An LG Group official commented on the evolving collaboration:
“Our partnership with Mercedes-Benz is expanding across our vehicle components businesses. We expect cooperation to grow further across the full electric vehicle ecosystem, including batteries.”
Stronger Earnings Despite a Competitive Market
The partnership expansion comes as LG Energy Solution improves its financial stability. The company posted revenue of 5.7 trillion won ($3.89 billion) and an operating profit of 601.3 billion won in the third quarter — its second consecutive profitable quarter even without U.S. IRA tax credits. Executives attribute this to next-generation battery contracts with automakers and rising demand for energy storage systems.

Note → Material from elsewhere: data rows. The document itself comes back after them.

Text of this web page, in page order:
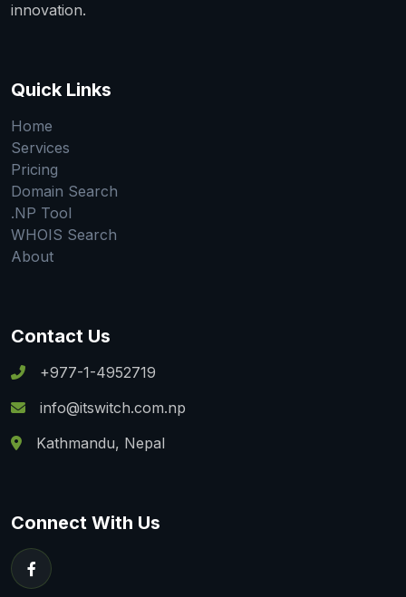
innovation.
Quick Links
Home
Services
Pricing
Domain Search
.NP Tool
WHOIS Search
About
Contact Us
+977-1-4952719
info@itswitch.com.np
Kathmandu, Nepal
Connect With Us
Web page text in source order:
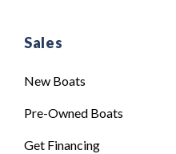
Sales
New Boats
Pre-Owned Boats
Get Financing
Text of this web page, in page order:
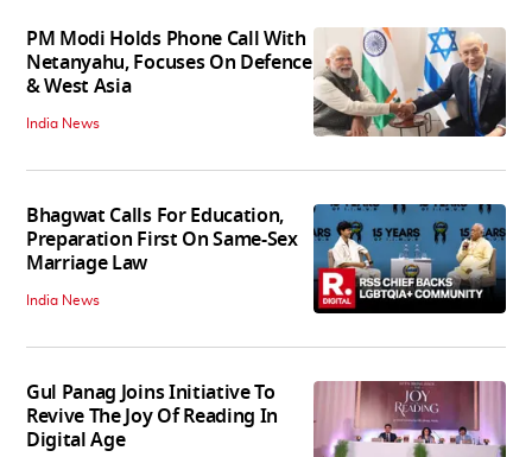
PM Modi Holds Phone Call With
Netanyahu, Focuses On Defence
& West Asia
India News
Bhagwat Calls For Education,
Preparation First On Same-Sex
Marriage Law
India News
Gul Panag Joins Initiative To
Revive The Joy Of Reading In
Digital Age
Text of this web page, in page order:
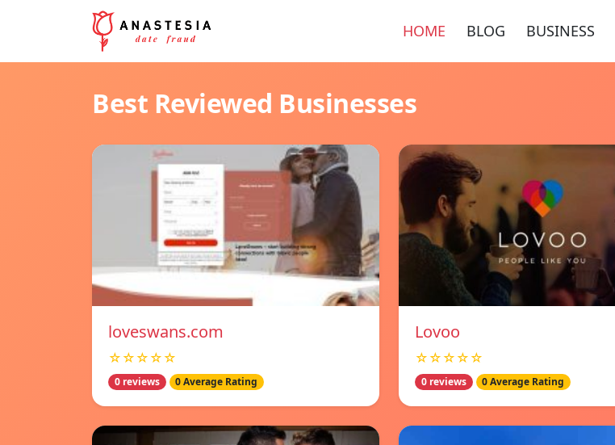
HOME BLOG BUSINESS
Best Reviewed Businesses
loveswans.com
☆☆☆☆☆
0 reviews 0 Average Rating
Lovoo
☆☆☆☆☆
0 reviews 0 Average Rating
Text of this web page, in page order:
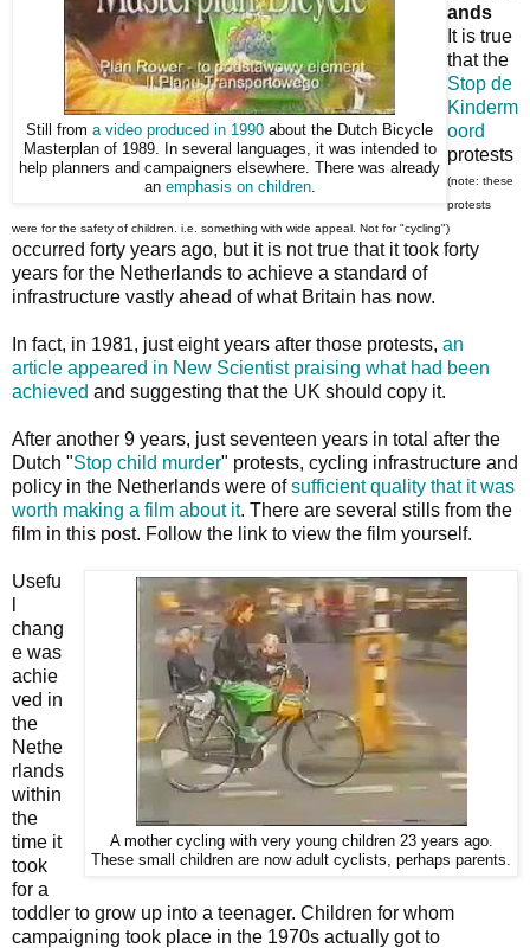
Still from a video produced in 1990 about the Dutch Bicycle
Masterplan of 1989. In several languages, it was intended to
help planners and campaigners elsewhere. There was already
an emphasis on children.
ands
It is true
that the
Stop de
Kinderm
oord
protests
(note: these
protests
were for the safety of children. i.e. something with wide appeal. Not for "cycling")
occurred forty years ago, but it is not true that it took forty
years for the Netherlands to achieve a standard of
infrastructure vastly ahead of what Britain has now.
In fact, in 1981, just eight years after those protests, an
article appeared in New Scientist praising what had been
achieved and suggesting that the UK should copy it.
After another 9 years, just seventeen years in total after the
Dutch "Stop child murder" protests, cycling infrastructure and
policy in the Netherlands were ofsufficient quality that it was
worth making a film about it. There are several stills from the
film in this post. Follow the link to view the film yourself.
A mother cycling with very young children 23 years ago.
These small children are now adult cyclists, perhaps parents.
Usefu
chang
e was
achie
ved in
the
Nethe
rlands
within
the
time it
took
for a
toddler to grow up into a teenager. Children for whom
campaigning took place in the 1970s actually got to
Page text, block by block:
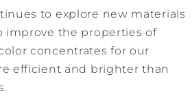
to explore new materials
improve the properties of
concentrates for our
efficient and brighter than
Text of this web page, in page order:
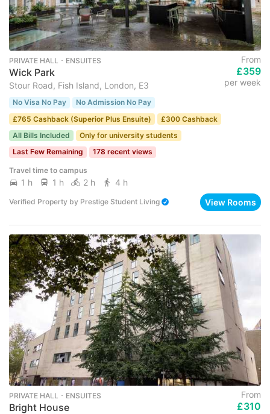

Fierce Competition With China Continues
Despite its recent momentum, LG Energy Solution and other Korean battery makers face an intensifying competitive landscape. Data from SNE Research shows Korea’s top three suppliers saw their combined market share fall to 37.6 percent from January to November 2025, down 6.3 percentage points year-on-year. In the same period, China’s CATL increased its share to 29.2 percent, while BYD climbed to 7.6 percent.
Analysts say the latest Mercedes deal is critical for LG Energy Solution as it seeks to defend its global position and counter rapid expansion by Chinese firms, especially in the mass-market EV battery segment.